Connu surtout pour être le père de l’indépendance de la Tunisie, Habib Bourguiba l’est moins pour ses œuvres législatives. Après la promulgation le 1er juin 1956 de la Constitution qui mettait en exergue l’égalité des sexes, le premier président tunisien défraie la chronique le 13 août de la même année avec l’entrée en vigueur du nouveau code du statut personnel. Bourguiba venait de remettre en question tous les us et coutumes en vigueur dans le monde arabo-musulman. Juriste de formation et avocat, il a osé mettre la femme sur le même pied d’égalité que l’homme dans la vie familiale. Bourguiba restera dans l’histoire comme celui qui a révolutionné les relations conjugales dans un pays, voire dans une partie du monde, où la femme est considérée par certains conservateurs comme une vulgaire marchandise. Le prédécesseur de Benali a aboli tous les droits qui permettaient à l’homme de disposer à sa guise de la vie d’une femme. Il a mis une croix rouge sur la polygamie et la répudiation. L’avantage de Bourguiba est d’avoir agi rapidement après l’accession de son pays à l’indépendance. Il n’a pas laissé le temps aux conservateurs de se constituer en opposition. Tout le monde a été pris de court. Les femmes tunisiennes lui doivent une fière chandelle, bien que son règne ait fait l’objet de nombreuses critiques en raison de son totalitarisme. Bourguiba a donné à la femme tunisienne une chance inouïe de pouvoir gérer sa vie toute seule, à un moment où dans d’autres contrées, certaines, beaucoup plus développées, la gent féminine ne dispose toujours pas du droit de vote. C’est encore le cas d’ailleurs dans plusieurs pays arabes et musulmans, près d’un demi-siècle plus tard. Il est le précurseur dans le combat pour la libération de la femme dans une conjoncture défavorable, marquée par la domination de l’homme. Il a chamboulé l’ordre établi et son geste demeurera un fait inédit et historique dans le monde. L’exemple tunisien en matière de droit de la femme constitue une référence dans la lutte des femmes de l’hémisphère sud de la planète, particulièrement en Afrique du Nord. Certainement maudit par beaucoup de Tunisiens machistes, Bourguiba est le sauveur de ces dames tunisiennes qui ont eu la chance d’avoir des droits, encore revendiqués aujourd’hui dans plusieurs pays.

Maroc
[color=CC0000]Mohammed VI s’engage dans la modernité[/color]

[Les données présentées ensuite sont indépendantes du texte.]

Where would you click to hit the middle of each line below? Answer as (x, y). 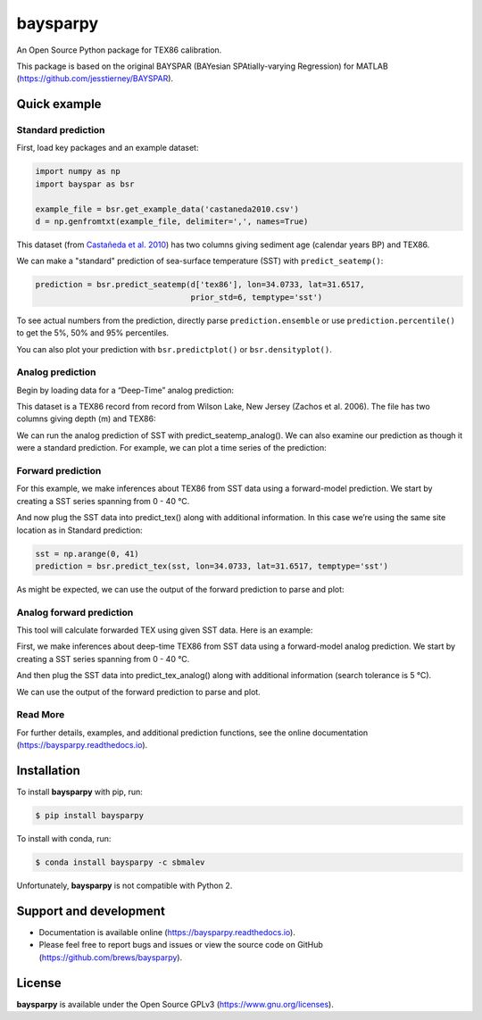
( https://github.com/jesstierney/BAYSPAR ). (95, 79)
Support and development (91, 911)
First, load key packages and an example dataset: (108, 148)
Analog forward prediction (75, 612)
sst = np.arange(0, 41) (87, 554)
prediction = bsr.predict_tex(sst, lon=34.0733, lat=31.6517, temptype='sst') (212, 566)
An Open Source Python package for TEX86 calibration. (119, 50)
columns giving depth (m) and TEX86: (86, 419)
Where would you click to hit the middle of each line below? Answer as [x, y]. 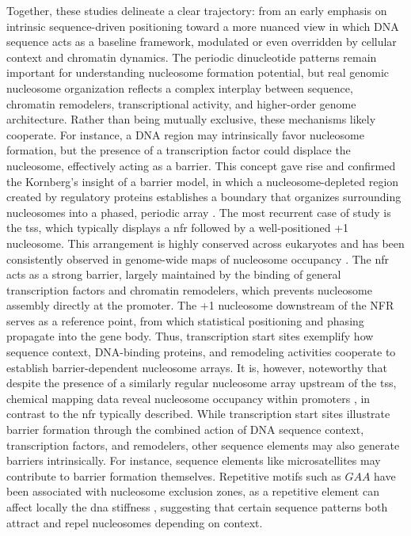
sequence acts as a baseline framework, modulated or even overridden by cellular [202, 42]
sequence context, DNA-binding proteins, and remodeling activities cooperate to [201, 352]
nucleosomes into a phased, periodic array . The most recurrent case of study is [199, 212]
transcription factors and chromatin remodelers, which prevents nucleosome [189, 289]
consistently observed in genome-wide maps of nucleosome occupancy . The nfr [198, 258]
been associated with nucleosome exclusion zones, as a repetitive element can [193, 491]
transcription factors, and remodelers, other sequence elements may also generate [203, 445]
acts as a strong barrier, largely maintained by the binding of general [174, 274]
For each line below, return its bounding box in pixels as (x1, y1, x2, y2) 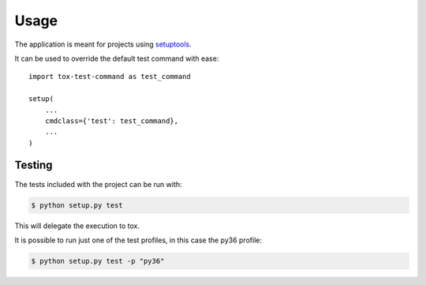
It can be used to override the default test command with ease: (14, 54, 219, 63)
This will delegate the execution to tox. (14, 221, 140, 231)
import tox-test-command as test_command (28, 72, 191, 81)
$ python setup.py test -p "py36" (31, 257, 165, 265)
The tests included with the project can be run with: (14, 179, 182, 189)
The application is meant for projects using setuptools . (14, 39, 192, 49)
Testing (14, 159, 53, 172)
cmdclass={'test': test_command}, (44, 116, 179, 126)
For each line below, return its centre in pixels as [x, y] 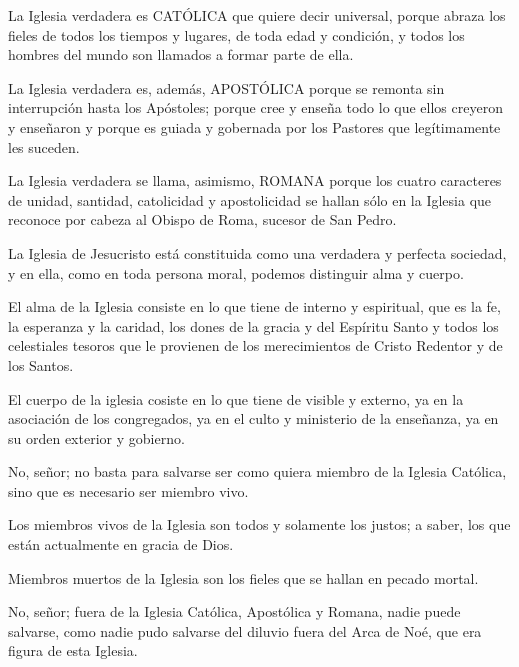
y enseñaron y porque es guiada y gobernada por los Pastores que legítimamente [254, 126]
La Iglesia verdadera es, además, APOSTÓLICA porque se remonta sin [226, 87]
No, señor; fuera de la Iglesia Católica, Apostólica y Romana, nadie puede [234, 611]
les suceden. [44, 146]
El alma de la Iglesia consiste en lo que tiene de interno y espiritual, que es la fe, [254, 306]
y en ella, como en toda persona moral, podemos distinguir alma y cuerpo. [236, 272]
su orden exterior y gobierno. [96, 437]
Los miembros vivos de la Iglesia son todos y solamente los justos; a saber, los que [259, 524]

Jusqu’au 10 octobre, les Marocaines étaient sous des lois discriminatoires et leurs luttes pour des droits conformes aux conventions internationales étaient perçues par l’établissement comme arrogantes, voire des copies serviles du modèle occidental. Pour les islamistes, ces revendications sont inconnues dans la charia. Comme les Algériennes, les Marocaines n’avaient qu’une place de procréatrice dans le droit de la famille et moins loties qu’elles dans la sphère socioéconomique et politique. Tant et si bien que les féministes marocaines devaient se résigner à revendiquer une synthèse entre droits universels et culture musulmane.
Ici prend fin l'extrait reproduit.